In just a few short months, Swiss banking has become a risk factor for the functioning of the international financial system. How could this happen? An analysis by finews.com founder Claude Baumann.

Who would ever have thought it? Swiss banking's reputation which has proven itself over centuries for safe, sound, and stable money management, is becoming a threat to the entire financial world. So threatening in fact that numerous countries are calling on Switzerland to solve its problems and take precautions against a meltdown of the financial system.

On Wednesday, French Prime Minister Elisabeth Borne called on Swiss authorities to solve Credit Suisse's problems. The same day, the European Central Bank (ECB) urged its member banks to report what exposures they had to the troubled Swiss institution.

The Finance of Mathematics and Models

The whole situation is not without a certain irony. Swiss banking was always based on values and people, while international high finance, like in the United States, is committed to algorithms, mathematics, and models. Over the past three decades, the belief in the predictability of risks has increasingly taken hold in Switzerland.

This was particularly evident in 2008 when UBS's risk models failed in the wake of the global financial crisis when complex investment products based on subprime US mortgage loans blew up. This in turn put Switzerland's largest bank in distress and had to be rescued by the state or with taxpayers' money.

Cloak-and-Dagger

This appears to be the new normal. But 15 years ago, Swiss banking was not the global threat it is considered to be today. Why?

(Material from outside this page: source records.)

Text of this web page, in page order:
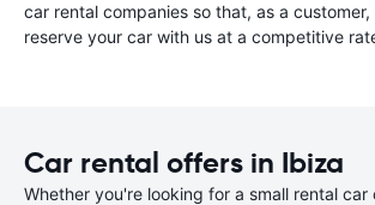
car rental companies so that, as a
reserve your car with us at a competitive
Car rental offers in Ibiza
Whether you're looking for a small rental car
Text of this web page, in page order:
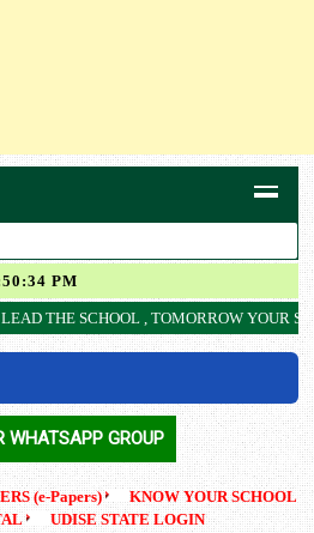
PM
THE SCHOOL , TOMORROW YOUR
OUR WHATSAPP GROUP
(e-Papers)
KNOW YOUR SCHOOL
UDISE STATE LOGIN
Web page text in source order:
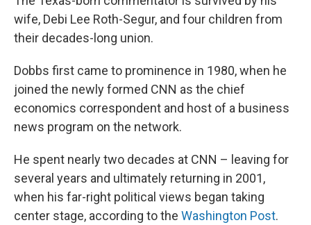
wife, Debi Lee Roth-Segur, and four children from
their decades-long union.
Dobbs first came to prominence in 1980, when he
joined the newly formed CNN as the chief
economics correspondent and host of a business
news program on the network.
He spent nearly two decades at CNN – leaving for
several years and ultimately returning in 2001,
when his far-right political views began taking
center stage, according to the Washington Post.
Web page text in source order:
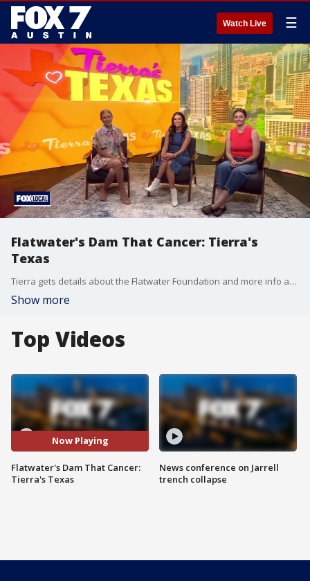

It is worth noting Credit Suisse was rescued in a cloak-and-dagger operation over the past two days. What it revealed is those involved, from executives responsible for the bank to the authorities in Bern, to the politicians, waited too long and placed too much trust in mathematical models.

People and Professional Ethics

Based on their experience with UBS 15 years ago, their attention was primarily focused on the financial condition of Credit Suisse. The latter, for its part, repeatedly said it was sufficiently capitalized to cope with any turbulence in the financial markets. And people believed in this. Crucially, also those in Bern.

This belief proved to be not only deceptive but also short-sighted. Swiss banking is not an industry that can be measured only in terms of models and math. Equally important are the influencing factors such as people and their professional ethics and values like reliability, quality, and honesty.

Over time, Switzerland and its banking industry have made a name for themselves worldwide in these areas and have become the benchmark for exemplary asset management. More than any other country, Switzerland has been a trusted partner for people and their wealth. It is precisely this trust that Switzerland has recklessly gambled away in recent weeks.

Unlucky Major Shareholder

Anyone who thinks that banks go under because they have no liquidity or no capital left is naive. Instead «they go under much earlier when doubts about the security of deposits begin to spread,» says Swiss finance professor Teodoro Cocca, summing up the problem.

This was confirmed with brutal clarity on Thursday when the chairman of a major Credit Suisse shareholder, Ammar Al Khudairy, declared the bank was sufficiently capitalized and didn't require additional funds. Even though the Saudi National Bank Chairman was presumably correct, the world neither believed nor trusted this. Credit Suisse's share price plummeted by 30 percent within a few hours. As soon as a financial institution has to reaffirm its trustworthiness, it is too late. It's as simple as that.

Confidence-Building Over Bonus Systems

Here is where the rescue of Credit Suisse differs significantly from that of UBS 15 years ago. UBS effectively had the problem of insufficient capitalization, while Credit Suisse was always solidly financed and still is today. What it lacks is confidence in it which once lost, is not easily regained, even with the help of the Swiss National Bank. The dramatic outflow of client funds is also unlikely to stop overnight.

More than ever, it is up to the top management of Credit Suisse to concentrate on confidence-building measures rather than introducing new bonus systems for personal enrichment.